> **TO DO**
Tally the lines below that include the string "ensure". Reply with the total only.

(Dataset items)
+===+

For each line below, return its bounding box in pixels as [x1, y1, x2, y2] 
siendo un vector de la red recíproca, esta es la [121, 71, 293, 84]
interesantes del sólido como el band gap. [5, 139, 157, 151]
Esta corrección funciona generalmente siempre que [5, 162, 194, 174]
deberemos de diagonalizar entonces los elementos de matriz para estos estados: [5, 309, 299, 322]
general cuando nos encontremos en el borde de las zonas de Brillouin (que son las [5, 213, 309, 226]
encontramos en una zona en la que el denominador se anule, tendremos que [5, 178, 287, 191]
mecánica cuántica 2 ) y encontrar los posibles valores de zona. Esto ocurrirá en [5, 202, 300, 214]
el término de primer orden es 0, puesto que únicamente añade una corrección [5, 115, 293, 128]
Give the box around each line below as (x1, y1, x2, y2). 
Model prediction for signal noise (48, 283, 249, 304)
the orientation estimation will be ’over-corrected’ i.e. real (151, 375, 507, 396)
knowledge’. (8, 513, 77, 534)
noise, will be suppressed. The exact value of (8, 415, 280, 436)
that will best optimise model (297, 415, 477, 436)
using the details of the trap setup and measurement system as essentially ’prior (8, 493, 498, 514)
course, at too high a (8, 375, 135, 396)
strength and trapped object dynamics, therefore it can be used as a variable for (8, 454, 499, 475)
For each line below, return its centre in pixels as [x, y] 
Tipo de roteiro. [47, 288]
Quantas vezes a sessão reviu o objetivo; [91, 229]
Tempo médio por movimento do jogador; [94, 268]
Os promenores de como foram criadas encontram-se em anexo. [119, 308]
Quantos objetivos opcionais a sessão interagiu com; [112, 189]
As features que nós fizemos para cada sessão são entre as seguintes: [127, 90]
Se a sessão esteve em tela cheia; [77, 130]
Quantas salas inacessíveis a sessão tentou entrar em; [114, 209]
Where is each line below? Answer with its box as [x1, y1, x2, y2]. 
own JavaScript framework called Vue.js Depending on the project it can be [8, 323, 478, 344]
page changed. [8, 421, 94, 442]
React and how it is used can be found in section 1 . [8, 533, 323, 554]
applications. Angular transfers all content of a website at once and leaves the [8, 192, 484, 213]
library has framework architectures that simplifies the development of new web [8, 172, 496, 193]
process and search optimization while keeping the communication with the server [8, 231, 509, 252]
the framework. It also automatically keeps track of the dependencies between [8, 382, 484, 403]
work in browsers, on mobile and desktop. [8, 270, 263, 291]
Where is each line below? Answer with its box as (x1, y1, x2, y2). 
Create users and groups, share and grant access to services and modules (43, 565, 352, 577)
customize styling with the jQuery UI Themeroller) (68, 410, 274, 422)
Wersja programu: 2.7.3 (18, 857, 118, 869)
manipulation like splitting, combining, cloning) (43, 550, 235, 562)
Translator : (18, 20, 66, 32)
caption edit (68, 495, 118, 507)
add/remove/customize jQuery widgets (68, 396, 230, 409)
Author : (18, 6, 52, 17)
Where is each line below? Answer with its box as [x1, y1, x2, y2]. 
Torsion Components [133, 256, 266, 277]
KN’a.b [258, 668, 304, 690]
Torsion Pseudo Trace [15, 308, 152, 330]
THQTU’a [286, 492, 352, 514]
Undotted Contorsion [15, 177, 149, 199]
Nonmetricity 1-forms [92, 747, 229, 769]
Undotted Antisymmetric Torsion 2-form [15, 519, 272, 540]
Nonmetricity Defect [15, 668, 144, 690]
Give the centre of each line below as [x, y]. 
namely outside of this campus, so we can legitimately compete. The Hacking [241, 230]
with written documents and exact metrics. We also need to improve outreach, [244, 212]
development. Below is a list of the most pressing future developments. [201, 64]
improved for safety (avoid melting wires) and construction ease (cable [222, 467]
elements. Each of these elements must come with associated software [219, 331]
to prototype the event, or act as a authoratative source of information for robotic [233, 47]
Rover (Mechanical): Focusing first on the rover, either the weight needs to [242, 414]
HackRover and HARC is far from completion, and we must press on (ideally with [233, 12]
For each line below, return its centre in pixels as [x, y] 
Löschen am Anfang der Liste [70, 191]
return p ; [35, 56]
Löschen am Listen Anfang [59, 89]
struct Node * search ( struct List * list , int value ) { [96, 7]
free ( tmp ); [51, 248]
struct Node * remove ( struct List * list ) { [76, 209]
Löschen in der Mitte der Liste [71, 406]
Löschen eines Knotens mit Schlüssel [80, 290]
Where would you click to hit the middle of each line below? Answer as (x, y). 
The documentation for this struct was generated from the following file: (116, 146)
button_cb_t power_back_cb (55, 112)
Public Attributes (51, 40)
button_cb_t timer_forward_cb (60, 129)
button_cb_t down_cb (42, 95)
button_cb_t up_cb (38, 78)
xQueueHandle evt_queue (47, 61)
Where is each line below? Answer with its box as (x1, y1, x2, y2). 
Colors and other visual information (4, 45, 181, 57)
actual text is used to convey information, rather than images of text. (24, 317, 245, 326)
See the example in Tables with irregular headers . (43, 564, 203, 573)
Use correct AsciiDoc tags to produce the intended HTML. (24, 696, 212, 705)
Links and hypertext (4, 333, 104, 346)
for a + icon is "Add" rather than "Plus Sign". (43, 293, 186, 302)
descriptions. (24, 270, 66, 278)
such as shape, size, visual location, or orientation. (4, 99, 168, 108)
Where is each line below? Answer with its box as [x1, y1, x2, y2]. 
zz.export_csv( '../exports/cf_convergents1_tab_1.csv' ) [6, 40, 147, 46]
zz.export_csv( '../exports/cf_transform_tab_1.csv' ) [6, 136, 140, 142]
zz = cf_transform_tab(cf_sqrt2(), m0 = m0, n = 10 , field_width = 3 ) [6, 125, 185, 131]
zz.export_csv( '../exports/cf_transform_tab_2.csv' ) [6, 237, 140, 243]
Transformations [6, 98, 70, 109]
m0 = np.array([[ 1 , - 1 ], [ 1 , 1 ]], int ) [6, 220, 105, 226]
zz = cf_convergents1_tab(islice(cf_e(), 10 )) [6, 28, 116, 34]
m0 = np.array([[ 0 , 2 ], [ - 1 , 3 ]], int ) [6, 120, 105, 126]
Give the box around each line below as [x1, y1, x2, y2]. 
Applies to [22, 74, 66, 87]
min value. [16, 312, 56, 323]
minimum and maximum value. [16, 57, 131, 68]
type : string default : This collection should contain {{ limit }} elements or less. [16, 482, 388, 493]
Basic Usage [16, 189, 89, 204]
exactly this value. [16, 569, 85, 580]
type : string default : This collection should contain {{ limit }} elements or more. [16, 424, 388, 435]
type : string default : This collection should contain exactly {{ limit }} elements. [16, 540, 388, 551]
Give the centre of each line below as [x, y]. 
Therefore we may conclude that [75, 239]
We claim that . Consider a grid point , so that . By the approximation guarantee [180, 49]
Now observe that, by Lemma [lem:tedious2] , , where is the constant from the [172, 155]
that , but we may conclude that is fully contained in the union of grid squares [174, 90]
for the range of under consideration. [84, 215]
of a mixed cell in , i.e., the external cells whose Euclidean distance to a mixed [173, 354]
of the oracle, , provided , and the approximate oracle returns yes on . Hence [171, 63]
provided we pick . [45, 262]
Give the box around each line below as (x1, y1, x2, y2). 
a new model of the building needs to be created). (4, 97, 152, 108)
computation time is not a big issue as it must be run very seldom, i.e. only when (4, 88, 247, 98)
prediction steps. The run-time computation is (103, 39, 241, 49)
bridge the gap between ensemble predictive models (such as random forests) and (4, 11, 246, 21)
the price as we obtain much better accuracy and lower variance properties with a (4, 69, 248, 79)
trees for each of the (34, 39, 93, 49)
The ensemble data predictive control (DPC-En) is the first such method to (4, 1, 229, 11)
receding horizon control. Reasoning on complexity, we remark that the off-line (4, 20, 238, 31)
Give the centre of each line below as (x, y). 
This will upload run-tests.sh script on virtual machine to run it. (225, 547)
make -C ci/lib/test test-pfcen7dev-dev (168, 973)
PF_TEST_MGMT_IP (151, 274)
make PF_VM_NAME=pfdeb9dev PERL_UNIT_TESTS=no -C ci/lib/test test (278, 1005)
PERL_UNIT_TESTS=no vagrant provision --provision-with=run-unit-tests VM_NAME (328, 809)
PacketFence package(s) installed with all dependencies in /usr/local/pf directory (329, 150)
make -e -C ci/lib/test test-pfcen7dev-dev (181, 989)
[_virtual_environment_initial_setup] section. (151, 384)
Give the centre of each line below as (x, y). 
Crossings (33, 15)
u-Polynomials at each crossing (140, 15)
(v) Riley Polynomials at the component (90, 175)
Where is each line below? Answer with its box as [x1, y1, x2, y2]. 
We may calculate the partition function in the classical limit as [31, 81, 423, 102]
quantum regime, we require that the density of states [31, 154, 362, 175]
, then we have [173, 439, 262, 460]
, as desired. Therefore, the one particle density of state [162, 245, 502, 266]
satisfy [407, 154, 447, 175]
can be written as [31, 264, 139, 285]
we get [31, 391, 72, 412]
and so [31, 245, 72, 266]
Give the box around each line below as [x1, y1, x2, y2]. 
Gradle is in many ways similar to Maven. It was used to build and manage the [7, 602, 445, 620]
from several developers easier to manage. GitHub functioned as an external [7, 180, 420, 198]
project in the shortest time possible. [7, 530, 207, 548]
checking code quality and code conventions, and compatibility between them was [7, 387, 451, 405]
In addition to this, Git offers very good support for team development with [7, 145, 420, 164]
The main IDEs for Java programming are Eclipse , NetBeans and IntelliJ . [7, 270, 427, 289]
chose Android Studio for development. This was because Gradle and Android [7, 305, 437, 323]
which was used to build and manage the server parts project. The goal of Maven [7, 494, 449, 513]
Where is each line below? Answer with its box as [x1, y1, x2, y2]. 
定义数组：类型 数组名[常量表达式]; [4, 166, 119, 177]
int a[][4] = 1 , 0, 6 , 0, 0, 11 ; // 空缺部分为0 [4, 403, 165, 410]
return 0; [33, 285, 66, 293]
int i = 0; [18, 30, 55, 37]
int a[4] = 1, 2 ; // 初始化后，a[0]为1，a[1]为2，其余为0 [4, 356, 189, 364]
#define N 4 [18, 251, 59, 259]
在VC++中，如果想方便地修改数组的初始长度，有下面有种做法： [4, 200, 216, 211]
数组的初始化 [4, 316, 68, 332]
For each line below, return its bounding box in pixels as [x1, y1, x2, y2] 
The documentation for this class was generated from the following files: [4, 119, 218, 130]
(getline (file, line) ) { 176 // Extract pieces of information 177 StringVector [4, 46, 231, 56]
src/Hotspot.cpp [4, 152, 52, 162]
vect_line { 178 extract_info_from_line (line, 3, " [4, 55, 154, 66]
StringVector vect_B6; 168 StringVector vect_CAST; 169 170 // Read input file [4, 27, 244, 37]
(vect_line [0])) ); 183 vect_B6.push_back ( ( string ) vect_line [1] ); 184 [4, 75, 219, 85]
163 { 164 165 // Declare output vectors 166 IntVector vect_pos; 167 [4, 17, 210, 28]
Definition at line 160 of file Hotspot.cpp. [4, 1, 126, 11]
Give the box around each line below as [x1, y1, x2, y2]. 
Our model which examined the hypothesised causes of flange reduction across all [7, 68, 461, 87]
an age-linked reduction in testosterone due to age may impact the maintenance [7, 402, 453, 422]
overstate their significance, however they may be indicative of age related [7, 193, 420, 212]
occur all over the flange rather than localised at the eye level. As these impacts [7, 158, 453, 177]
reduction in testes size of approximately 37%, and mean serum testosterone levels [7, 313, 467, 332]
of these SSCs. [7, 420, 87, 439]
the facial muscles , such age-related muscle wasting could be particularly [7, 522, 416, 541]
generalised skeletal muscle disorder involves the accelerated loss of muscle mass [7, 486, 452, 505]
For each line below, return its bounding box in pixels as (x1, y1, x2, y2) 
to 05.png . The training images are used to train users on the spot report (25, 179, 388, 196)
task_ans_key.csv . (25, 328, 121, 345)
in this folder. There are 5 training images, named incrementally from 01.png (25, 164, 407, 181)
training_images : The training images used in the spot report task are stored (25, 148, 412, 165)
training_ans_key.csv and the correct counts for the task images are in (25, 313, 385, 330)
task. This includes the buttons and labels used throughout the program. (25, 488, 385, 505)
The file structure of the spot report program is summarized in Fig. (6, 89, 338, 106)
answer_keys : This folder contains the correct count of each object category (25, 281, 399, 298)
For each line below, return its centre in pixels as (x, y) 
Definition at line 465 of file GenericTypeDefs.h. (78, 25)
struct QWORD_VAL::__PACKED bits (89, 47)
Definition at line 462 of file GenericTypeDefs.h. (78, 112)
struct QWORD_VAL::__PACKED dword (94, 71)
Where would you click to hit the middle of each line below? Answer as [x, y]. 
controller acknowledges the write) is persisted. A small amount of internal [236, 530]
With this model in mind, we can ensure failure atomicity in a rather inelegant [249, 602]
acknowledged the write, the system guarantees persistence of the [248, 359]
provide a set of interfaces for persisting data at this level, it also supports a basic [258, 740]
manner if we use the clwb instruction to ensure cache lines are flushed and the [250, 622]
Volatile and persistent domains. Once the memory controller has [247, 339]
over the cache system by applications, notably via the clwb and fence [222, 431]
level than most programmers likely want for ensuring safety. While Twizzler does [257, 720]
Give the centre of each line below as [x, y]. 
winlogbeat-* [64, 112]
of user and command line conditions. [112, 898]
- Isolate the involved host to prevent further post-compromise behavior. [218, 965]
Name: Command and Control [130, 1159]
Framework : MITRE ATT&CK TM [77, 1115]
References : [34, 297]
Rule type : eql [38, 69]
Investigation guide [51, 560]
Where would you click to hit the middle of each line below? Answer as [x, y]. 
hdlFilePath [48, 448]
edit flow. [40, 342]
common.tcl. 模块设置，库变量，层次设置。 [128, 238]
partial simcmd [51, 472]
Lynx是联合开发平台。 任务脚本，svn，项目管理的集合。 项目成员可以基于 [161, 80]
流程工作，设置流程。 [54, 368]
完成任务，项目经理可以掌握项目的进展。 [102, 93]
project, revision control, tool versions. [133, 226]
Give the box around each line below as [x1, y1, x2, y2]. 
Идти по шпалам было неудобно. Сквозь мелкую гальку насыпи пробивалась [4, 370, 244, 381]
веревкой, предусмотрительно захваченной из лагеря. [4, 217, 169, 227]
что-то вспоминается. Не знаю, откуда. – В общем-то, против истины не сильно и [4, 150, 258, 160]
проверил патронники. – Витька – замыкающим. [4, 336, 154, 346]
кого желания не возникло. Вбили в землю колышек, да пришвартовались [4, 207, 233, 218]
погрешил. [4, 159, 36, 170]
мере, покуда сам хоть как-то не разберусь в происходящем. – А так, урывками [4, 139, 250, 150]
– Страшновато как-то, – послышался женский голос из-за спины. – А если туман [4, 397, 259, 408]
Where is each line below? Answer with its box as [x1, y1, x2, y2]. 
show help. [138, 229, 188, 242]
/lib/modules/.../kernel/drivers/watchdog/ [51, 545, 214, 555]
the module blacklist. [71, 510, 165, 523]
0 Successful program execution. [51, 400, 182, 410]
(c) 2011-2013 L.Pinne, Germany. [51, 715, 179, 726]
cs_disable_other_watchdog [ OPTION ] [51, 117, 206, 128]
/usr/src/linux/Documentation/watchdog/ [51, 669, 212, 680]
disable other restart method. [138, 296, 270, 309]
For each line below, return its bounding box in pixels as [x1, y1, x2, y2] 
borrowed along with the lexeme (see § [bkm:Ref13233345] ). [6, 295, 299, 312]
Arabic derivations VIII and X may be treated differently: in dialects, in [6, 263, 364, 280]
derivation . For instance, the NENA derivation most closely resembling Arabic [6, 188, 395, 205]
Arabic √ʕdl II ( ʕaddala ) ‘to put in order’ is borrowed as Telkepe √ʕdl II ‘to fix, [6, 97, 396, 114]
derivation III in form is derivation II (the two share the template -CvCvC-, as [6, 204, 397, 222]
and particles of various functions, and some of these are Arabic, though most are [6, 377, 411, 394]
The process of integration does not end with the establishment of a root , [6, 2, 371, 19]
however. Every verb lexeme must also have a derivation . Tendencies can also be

+===+

> **ANSWER TO THIS PROBLEM**
2